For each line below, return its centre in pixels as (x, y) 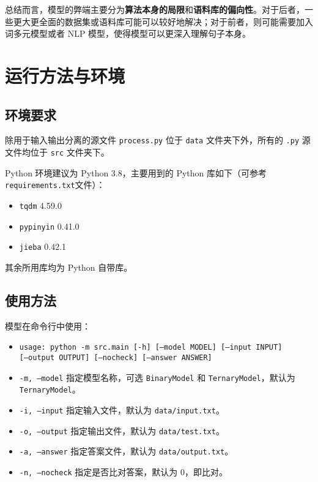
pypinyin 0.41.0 (49, 226)
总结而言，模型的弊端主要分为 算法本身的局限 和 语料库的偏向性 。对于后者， (155, 9)
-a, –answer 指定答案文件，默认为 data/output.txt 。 (126, 451)
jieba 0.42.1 (43, 247)
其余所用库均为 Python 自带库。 (69, 267)
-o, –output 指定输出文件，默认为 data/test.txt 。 (122, 430)
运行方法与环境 (65, 75)
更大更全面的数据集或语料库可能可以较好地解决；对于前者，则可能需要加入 (163, 21)
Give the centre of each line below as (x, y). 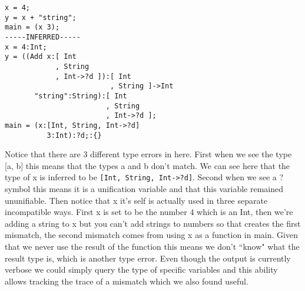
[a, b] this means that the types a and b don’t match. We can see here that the (147, 165)
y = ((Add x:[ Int (41, 57)
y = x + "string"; (41, 17)
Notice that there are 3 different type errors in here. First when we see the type (148, 154)
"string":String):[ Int (81, 96)
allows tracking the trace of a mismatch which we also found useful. (127, 281)
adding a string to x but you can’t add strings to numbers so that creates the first (153, 223)
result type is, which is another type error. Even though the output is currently (148, 258)
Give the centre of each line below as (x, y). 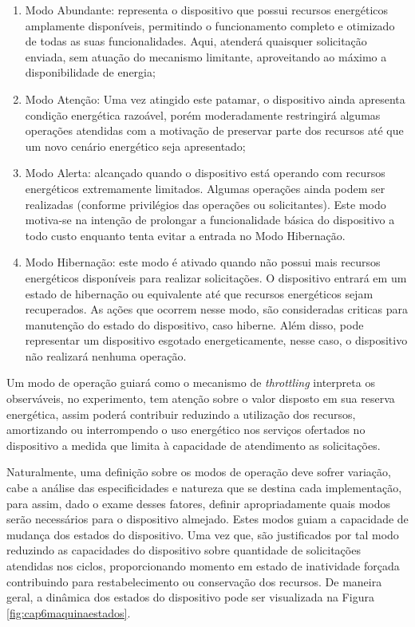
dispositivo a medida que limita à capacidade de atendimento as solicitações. (194, 445)
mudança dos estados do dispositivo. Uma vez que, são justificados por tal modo (203, 534)
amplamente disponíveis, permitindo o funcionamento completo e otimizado (210, 25)
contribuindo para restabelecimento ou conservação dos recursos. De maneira (194, 581)
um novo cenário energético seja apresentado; (135, 146)
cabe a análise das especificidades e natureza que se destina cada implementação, (204, 488)
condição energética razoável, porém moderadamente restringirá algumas (203, 114)
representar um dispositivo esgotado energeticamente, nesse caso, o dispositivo (216, 340)
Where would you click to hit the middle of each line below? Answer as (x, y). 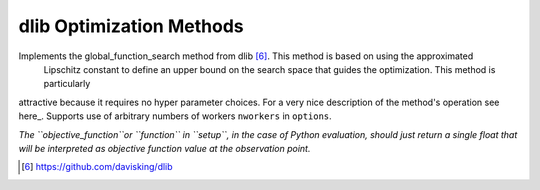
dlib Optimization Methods (131, 26)
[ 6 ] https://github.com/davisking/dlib (97, 167)
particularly (67, 84)
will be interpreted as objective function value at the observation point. (164, 148)
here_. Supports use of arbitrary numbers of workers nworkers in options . (175, 116)
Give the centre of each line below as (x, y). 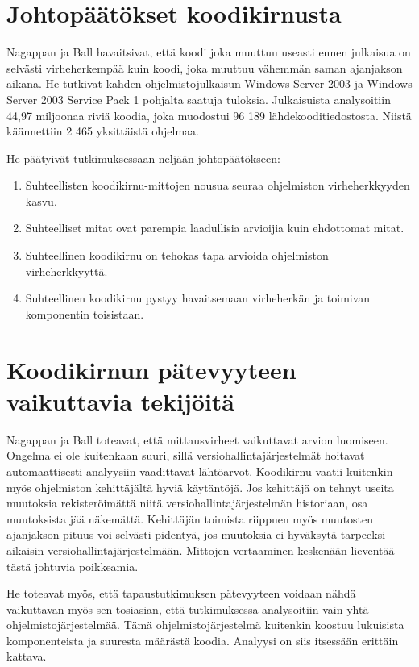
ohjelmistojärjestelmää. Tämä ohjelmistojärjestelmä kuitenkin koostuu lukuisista (205, 625)
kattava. (27, 656)
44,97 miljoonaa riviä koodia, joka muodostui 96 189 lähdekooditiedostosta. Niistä (209, 115)
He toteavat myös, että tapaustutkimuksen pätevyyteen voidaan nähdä (181, 593)
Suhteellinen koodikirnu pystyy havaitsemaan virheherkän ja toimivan (198, 298)
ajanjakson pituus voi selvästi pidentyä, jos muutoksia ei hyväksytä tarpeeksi (196, 534)
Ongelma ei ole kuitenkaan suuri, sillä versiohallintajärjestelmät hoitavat (186, 455)
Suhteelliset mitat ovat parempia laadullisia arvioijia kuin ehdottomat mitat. (215, 228)
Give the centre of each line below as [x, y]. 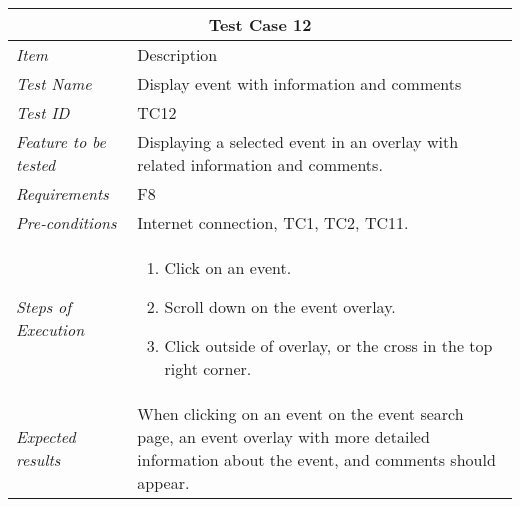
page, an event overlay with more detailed [283, 436]
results [38, 459]
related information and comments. [260, 164]
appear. [163, 482]
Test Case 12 [260, 24]
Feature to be [61, 141]
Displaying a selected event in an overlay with [298, 141]
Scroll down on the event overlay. [280, 306]
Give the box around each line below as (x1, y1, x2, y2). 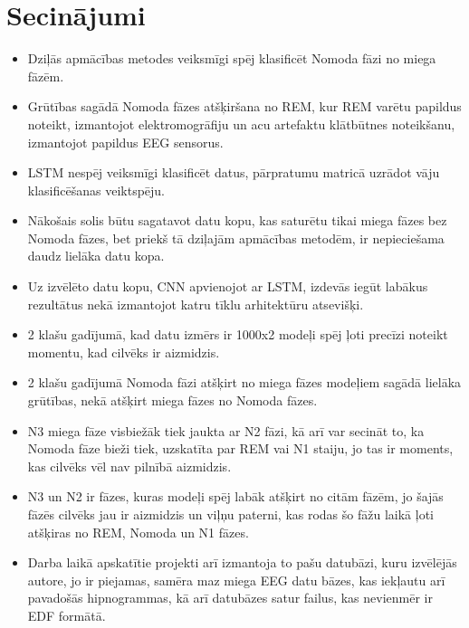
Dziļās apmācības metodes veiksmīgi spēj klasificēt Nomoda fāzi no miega (27, 49, 436, 68)
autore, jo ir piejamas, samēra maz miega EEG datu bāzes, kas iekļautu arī (27, 570, 445, 589)
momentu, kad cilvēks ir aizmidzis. (27, 342, 220, 361)
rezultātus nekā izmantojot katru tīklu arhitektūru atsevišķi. (27, 294, 364, 313)
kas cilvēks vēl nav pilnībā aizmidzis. (27, 456, 232, 475)
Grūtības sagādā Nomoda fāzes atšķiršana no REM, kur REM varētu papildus (27, 97, 462, 116)
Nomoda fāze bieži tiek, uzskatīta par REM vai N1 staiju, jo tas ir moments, (27, 439, 454, 458)
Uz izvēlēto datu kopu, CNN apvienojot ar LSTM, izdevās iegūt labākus (27, 277, 428, 296)
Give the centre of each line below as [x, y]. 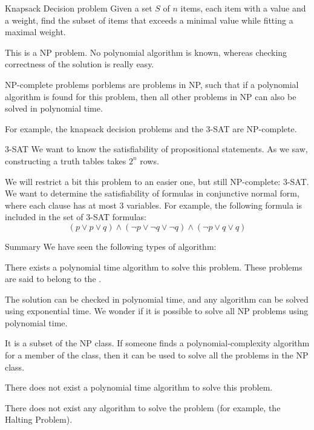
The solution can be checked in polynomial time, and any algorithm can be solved [157, 299]
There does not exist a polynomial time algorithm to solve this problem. [139, 387]
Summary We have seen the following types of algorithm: [111, 246]
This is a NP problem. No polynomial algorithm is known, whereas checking [146, 52]
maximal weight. [35, 32]
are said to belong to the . [53, 279]
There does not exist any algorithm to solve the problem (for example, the [143, 407]
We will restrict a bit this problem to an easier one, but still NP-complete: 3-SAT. [157, 181]
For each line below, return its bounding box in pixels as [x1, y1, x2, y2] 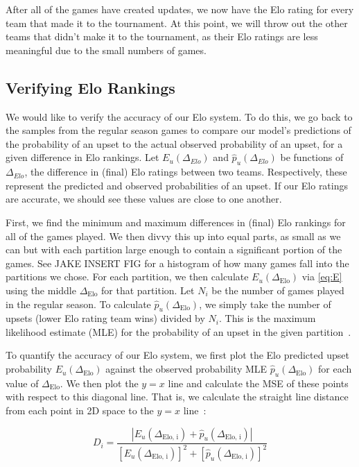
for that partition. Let [101, 282, 195, 297]
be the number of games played [211, 282, 344, 297]
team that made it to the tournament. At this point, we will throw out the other [6, 15, 348, 30]
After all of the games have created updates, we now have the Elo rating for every [6, 2, 354, 16]
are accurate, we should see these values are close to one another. [6, 192, 282, 206]
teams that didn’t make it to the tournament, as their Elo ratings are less [6, 29, 318, 44]
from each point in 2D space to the [6, 403, 154, 418]
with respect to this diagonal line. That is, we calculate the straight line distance [6, 389, 349, 404]
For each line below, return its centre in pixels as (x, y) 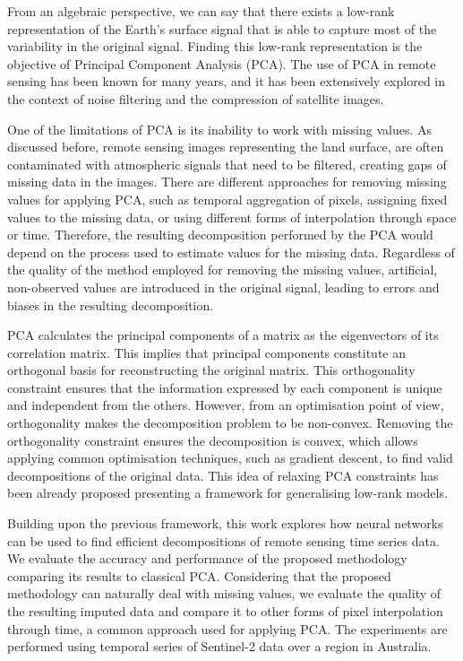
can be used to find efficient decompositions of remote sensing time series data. (223, 540)
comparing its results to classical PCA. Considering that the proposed (199, 575)
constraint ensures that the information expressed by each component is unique (225, 387)
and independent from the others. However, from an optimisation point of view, (226, 405)
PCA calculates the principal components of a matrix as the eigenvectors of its (223, 335)
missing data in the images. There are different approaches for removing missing (227, 182)
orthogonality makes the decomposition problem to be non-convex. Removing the (230, 423)
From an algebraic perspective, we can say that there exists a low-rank (201, 11)
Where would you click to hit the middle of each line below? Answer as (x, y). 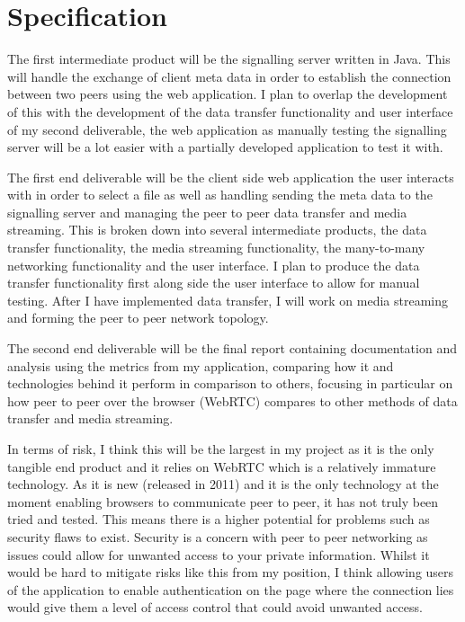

◆ How to complete this task
Where the word "event" is present in a line of the listing, copy that line.

◆ Finished exercise
page, an event overlay with more detailed [283, 436]
Displaying a selected event in an overlay with [298, 141]
Scroll down on the event overlay. [280, 306]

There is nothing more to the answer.